Your task: When you transcribe the entries below, begin at their first line and stop after the line containing "y1, x2, y2)."; pictures stay out.
-- Supplied information follows --
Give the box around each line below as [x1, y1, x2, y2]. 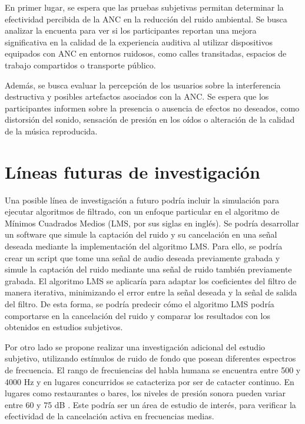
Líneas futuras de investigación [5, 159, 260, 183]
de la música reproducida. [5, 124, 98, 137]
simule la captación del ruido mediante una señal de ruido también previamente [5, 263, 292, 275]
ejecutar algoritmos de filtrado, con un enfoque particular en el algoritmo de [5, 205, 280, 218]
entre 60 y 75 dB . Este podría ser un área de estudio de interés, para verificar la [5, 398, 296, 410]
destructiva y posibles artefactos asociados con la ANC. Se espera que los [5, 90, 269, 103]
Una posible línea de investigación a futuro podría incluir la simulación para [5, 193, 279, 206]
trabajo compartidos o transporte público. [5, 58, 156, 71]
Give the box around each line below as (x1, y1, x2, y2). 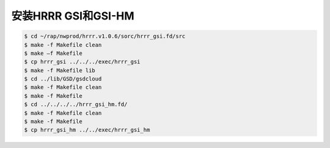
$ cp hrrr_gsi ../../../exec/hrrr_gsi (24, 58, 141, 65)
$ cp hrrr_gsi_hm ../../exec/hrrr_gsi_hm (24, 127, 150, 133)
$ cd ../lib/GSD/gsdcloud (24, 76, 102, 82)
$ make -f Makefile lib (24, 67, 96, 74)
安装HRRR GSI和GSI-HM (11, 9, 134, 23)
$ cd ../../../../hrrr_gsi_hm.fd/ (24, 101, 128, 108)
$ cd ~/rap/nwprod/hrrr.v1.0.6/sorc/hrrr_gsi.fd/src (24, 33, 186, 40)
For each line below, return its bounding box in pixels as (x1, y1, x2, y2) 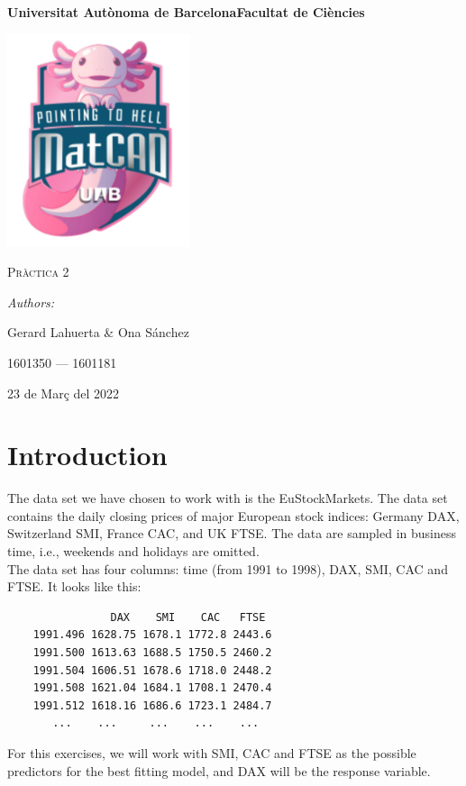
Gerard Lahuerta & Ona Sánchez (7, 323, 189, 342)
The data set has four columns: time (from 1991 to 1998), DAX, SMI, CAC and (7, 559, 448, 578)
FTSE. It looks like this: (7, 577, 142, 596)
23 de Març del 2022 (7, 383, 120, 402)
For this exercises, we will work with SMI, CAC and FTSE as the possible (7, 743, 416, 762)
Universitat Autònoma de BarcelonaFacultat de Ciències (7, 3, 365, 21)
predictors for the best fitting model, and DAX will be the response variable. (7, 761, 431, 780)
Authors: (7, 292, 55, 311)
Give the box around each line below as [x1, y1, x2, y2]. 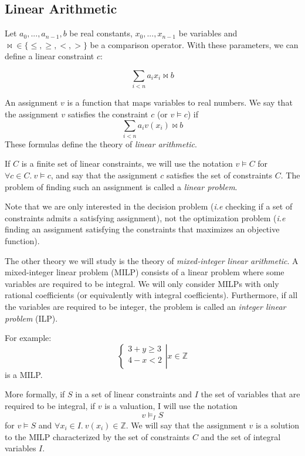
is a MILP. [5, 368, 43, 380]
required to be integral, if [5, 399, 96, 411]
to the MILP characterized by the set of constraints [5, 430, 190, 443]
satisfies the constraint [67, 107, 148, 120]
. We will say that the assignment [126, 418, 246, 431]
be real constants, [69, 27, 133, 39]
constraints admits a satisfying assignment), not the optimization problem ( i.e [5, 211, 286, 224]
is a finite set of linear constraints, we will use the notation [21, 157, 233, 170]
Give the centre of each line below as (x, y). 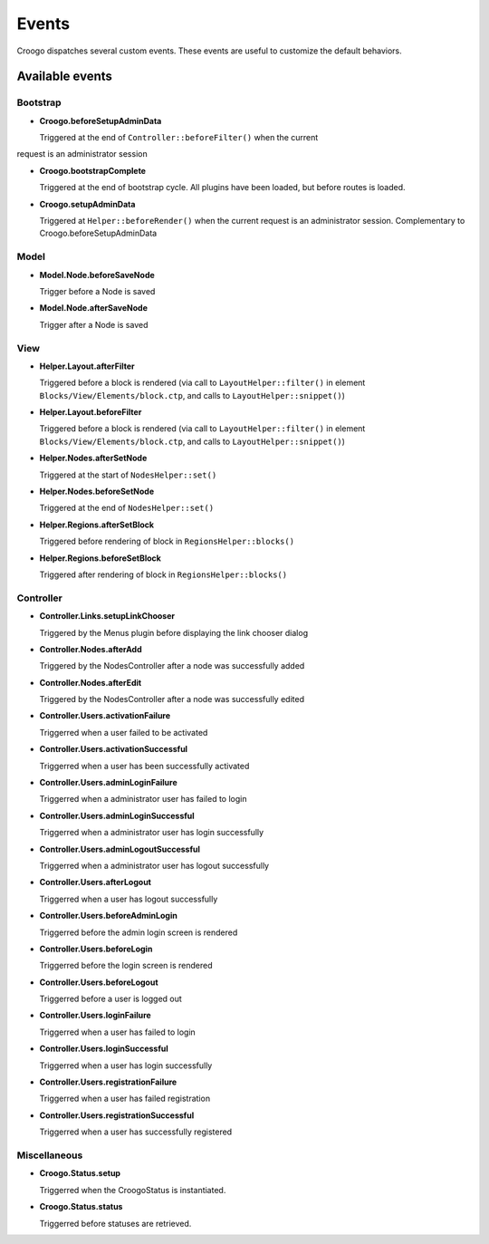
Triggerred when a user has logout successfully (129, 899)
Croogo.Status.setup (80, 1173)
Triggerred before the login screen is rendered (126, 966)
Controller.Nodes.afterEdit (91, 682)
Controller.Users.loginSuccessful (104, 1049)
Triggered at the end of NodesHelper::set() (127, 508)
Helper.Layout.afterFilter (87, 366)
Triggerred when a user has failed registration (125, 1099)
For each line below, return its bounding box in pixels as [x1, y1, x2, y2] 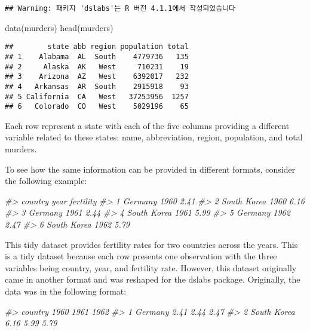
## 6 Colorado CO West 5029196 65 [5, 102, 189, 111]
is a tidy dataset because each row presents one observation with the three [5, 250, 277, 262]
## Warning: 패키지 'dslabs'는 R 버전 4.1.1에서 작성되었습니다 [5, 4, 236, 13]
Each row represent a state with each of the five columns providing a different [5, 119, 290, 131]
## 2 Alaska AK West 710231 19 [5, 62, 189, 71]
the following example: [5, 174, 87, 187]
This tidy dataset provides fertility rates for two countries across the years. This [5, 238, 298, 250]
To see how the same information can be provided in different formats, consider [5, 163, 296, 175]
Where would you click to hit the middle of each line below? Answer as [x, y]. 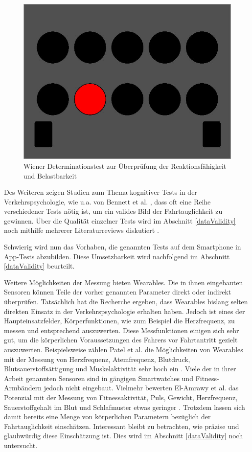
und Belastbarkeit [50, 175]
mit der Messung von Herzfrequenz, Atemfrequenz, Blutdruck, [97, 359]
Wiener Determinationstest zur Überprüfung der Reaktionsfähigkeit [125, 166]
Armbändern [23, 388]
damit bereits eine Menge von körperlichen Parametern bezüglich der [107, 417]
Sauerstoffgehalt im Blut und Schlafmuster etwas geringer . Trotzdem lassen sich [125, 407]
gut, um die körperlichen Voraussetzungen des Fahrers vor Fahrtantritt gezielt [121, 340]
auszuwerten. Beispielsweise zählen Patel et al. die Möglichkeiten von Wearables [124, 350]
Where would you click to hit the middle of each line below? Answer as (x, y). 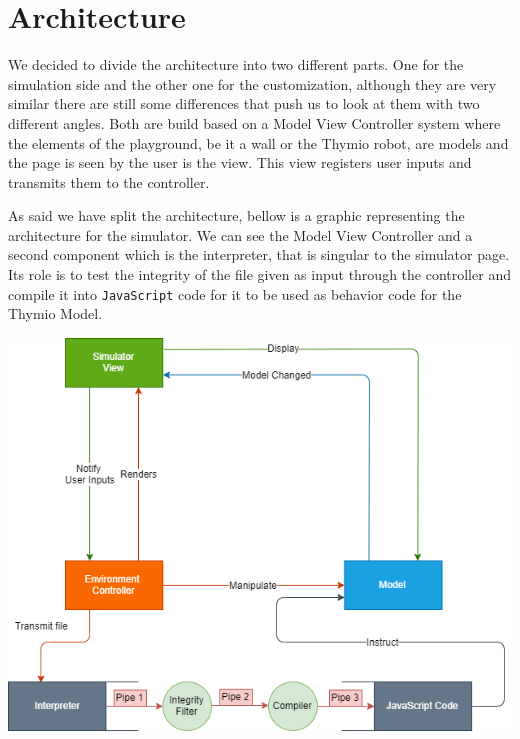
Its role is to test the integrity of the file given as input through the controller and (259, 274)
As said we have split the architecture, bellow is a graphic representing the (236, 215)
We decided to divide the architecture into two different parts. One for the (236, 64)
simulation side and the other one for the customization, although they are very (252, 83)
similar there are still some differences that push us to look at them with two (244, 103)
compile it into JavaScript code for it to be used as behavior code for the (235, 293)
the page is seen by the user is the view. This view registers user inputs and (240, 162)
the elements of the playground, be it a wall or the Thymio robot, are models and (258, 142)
-- Supplied information concluded --
Finished task:
Give the box around each line below as [x1, y1, x2, y2]. 
Líneas futuras de investigación [5, 159, 260, 183]
de la música reproducida. [5, 124, 98, 137]
simule la captación del ruido mediante una señal de ruido también previamente [5, 263, 292, 275]
ejecutar algoritmos de filtrado, con un enfoque particular en el algoritmo de [5, 205, 280, 218]
entre 60 y 75 dB . Este podría ser un área de estudio de interés, para verificar la [5, 398, 296, 410]
destructiva y posibles artefactos asociados con la ANC. Se espera que los [5, 90, 269, 103]
Una posible línea de investigación a futuro podría incluir la simulación para [5, 193, 279, 206]
trabajo compartidos o transporte público. [5, 58, 156, 71]
Give the box around each line below as (x1, y1, x2, y2). 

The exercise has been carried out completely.